* _Task objective_: Without the images, output each record below as it stands.

* _Source material_:
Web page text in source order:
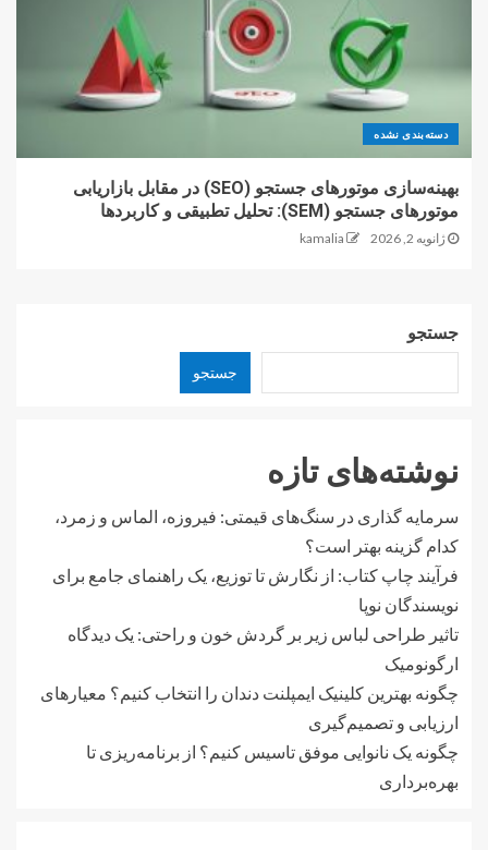
دسته‌بندی نشده
بهینه‌سازی موتورهای جستجو (SEO) در مقابل بازاریابی
موتورهای جستجو (SEM): تحلیل تطبیقی و کاربردها
ژانویه 2, 2026 kamalia
جستجو
جستجو
نوشته‌های تازه
سرمایه گذاری در سنگ‌های قیمتی: فیروزه، الماس و زمرد،
کدام گزینه بهتر است؟
فرآیند چاپ کتاب: از نگارش تا توزیع، یک راهنمای جامع برای
نویسندگان نوپا
تاثیر طراحی لباس زیر بر گردش خون و راحتی: یک دیدگاه
ارگونومیک
چگونه بهترین کلینیک ایمپلنت دندان را انتخاب کنیم؟ معیارهای
ارزیابی و تصمیم‌گیری
چگونه یک نانوایی موفق تاسیس کنیم؟ از برنامه‌ریزی تا
بهره‌برداری

* _Completed exercise_:
Web page text in source order:
دسته‌بندی نشده
بهینه‌سازی موتورهای جستجو (SEO) در مقابل بازاریابی
موتورهای جستجو (SEM): تحلیل تطبیقی و کاربردها
ژانویه 2, 2026 kamalia
جستجو
جستجو
نوشته‌های تازه
سرمایه گذاری در سنگ‌های قیمتی: فیروزه، الماس و زمرد،
کدام گزینه بهتر است؟
فرآیند چاپ کتاب: از نگارش تا توزیع، یک راهنمای جامع برای
نویسندگان نوپا
تاثیر طراحی لباس زیر بر گردش خون و راحتی: یک دیدگاه
ارگونومیک
چگونه بهترین کلینیک ایمپلنت دندان را انتخاب کنیم؟ معیارهای
ارزیابی و تصمیم‌گیری
چگونه یک نانوایی موفق تاسیس کنیم؟ از برنامه‌ریزی تا
بهره‌برداری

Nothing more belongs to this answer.